Looks like the following path was stuffed with MSI Files - More specifically 319GB of MSI Files: C:\Windows\System32\Config\systemprofile\AppData\Local\MDM

After examining a few of the MSI Files, it was clear that it’s an EPM MSI. Examining EPM logs on the device showed that it was stuck in an update loop. It kept failing with error 1603 (Fatal error.) It seems EPM, or more specifically, the CSP/Provider that EPM uses to update the EPM Agent, is not cleaning up after itself. There might also be an underlying issue causing the MSI to fail with 1603, but nevertheless, it should know how to clean up after itself when things go wrong, to avoid this scenario.

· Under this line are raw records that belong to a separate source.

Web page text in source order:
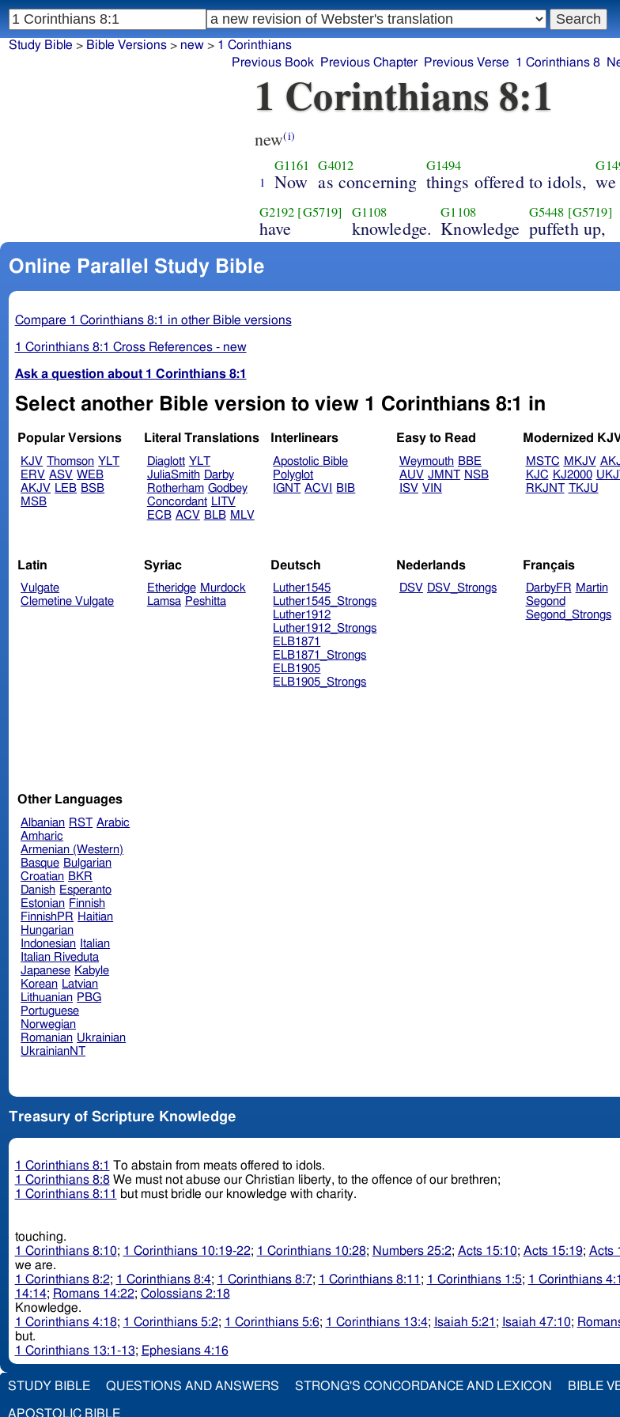
1 Corinthians 8:1
new(i)
1
G1161
Now
G4012
as concerning
G1494
things offered to idols,
G2192 [G5719]
have
G1108
knowledge.
G1108
Knowledge
G5448 [G5719]
puffeth up,
Online Parallel Study Bible
Compare 1 Corinthians 8:1 in other Bible versions
1 Corinthians 8:1 Cross References - new
Ask a question about 1 Corinthians 8:1
Select another Bible version to view 1 Corinthians 8:1 in
Popular Versions
KJV Thomson YLT
ERV ASV WEB
AKJV LEB BSB
MSB
Literal Translations
Diaglott YLT
JuliaSmith Darby
Rotherham Godbey
Concordant LITV
ECB ACV BLB MLV
Interlinears
Apostolic Bible
Polyglot
IGNT ACVI BIB
Easy to Read
Weymouth BBE
AUV JMNT NSB
ISV VIN
Modernized
MSTC MKJV
KJC KJ2000
RKJNT TKJU
Latin
Vulgate
Clemetine Vulgate
Syriac
Etheridge Murdock
Lamsa Peshitta
Deutsch
Luther1545
Luther1545_Strongs
Luther1912
Luther1912_Strongs
ELB1871
ELB1871_Strongs
ELB1905
ELB1905_Strongs
Nederlands
DSV DSV_Strongs
Français
DarbyFR Martin
Segond
Segond_Strongs
Other Languages
Albanian RST Arabic
Amharic
Armenian (Western)
Basque Bulgarian
Croatian BKR
Danish Esperanto
Estonian Finnish
FinnishPR Haitian
Hungarian
Indonesian Italian
Italian Riveduta
Japanese Kabyle
Korean Latvian
Lithuanian PBG
Portuguese
Norwegian
Romanian Ukrainian
UkrainianNT
Treasury of Scripture Knowledge
1 Corinthians 8:1 To abstain from meats offered to idols.
1 Corinthians 8:8We must not abuse our Christian liberty, to the offence of our brethren;
1 Corinthians 8:11
but must bridle our knowledge with charity.
touching.
1 Corinthians 8:10; 1 Corinthians 10:19-22; 1 Corinthians 10:28; Numbers 25:2; Acts 15:10; Acts 15:19; Acts
we are.
1 Corinthians 8:2; 1 Corinthians 8:4; 1 Corinthians 8:7; 1 Corinthians 8:11 ; 1 Corinthians 1:5; 1 Corinthians
14:14; Romans 14:22; Colossians 2:18
Knowledge.
1 Corinthians 4:18; 1 Corinthians 5:2; 1 Corinthians 5:6; 1 Corinthians 13:4; Isaiah 5:21 ; Isaiah 47:10;
but.
1 Corinthians 13:1-13; Ephesians 4:16
Study Bible > Bible Versions> new> 1 Corinthians
Previous Book
Previous Chapter Previous Verse 1 Corinthians 8
STUDY BIBLE QUESTIONS AND ANSWERS STRONG'S CONCORDANCE AND LEXICON BIBLE
APOSTOLIC BIBLE

I also wanted to check if more users had this problem, so I wrote a remediation / detection script only, to check if that MDM Folder was above 1GB, and if it was, it would return with issue. I also made sure that it would print the total disk space of the folder to the Intune console, to see how bad it really was, and boy it found some really bad ones. In the worst cases there was over 300GB of EPM MSI Files stuck in that folder. Luckily, the issue had only seem to hit a small percentage of their devices so far. But these types of issues can easily snowball very fast, and will impact end-users productivity.

The fix
I’ve already engaged the EPM team at Microsoft, and they are looking into the problem. But while we are waiting for a permanent fix, I’ve written a remediation to clean up the folder. It’s a very simple detection script that simply checks the size of the folder, and if it’s above 1GB in size, it will proceed to remediation, where the remediation script cleans up all the files if the folder.

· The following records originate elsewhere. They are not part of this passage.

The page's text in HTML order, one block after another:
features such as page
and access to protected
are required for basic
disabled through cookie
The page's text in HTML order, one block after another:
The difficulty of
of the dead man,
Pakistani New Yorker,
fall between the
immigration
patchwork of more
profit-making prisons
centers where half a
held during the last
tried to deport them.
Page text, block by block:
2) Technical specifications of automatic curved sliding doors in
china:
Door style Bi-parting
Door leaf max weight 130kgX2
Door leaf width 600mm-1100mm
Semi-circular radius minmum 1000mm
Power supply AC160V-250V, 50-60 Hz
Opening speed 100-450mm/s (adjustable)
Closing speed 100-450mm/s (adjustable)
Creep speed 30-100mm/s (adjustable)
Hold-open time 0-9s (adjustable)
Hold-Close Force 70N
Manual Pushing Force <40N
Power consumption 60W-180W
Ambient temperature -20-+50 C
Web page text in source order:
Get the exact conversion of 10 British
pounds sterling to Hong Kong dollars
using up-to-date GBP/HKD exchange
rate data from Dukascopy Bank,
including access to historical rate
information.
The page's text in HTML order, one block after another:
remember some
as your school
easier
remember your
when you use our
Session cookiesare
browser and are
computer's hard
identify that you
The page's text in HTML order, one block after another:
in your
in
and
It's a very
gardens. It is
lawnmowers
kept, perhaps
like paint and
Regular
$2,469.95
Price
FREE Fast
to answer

You can find the scripts here.
You actually also re-use this script and point it to any other folder i.e: temp folders etc. and have them clean it up if it gets above a certain size. In the detection script, adjust the folder variable and also decide how much the threshold (in GB) should be, before it proceeds to clean up the folder. Then in the remediation script, also make sure to adjust that folder accordingly.
The end
I’m sure this bug will be fixed in due time by Microsoft, and luckily it doesn’t seem like the issue is that widespread, otherwise I’m sure a lot more would have come forward by now.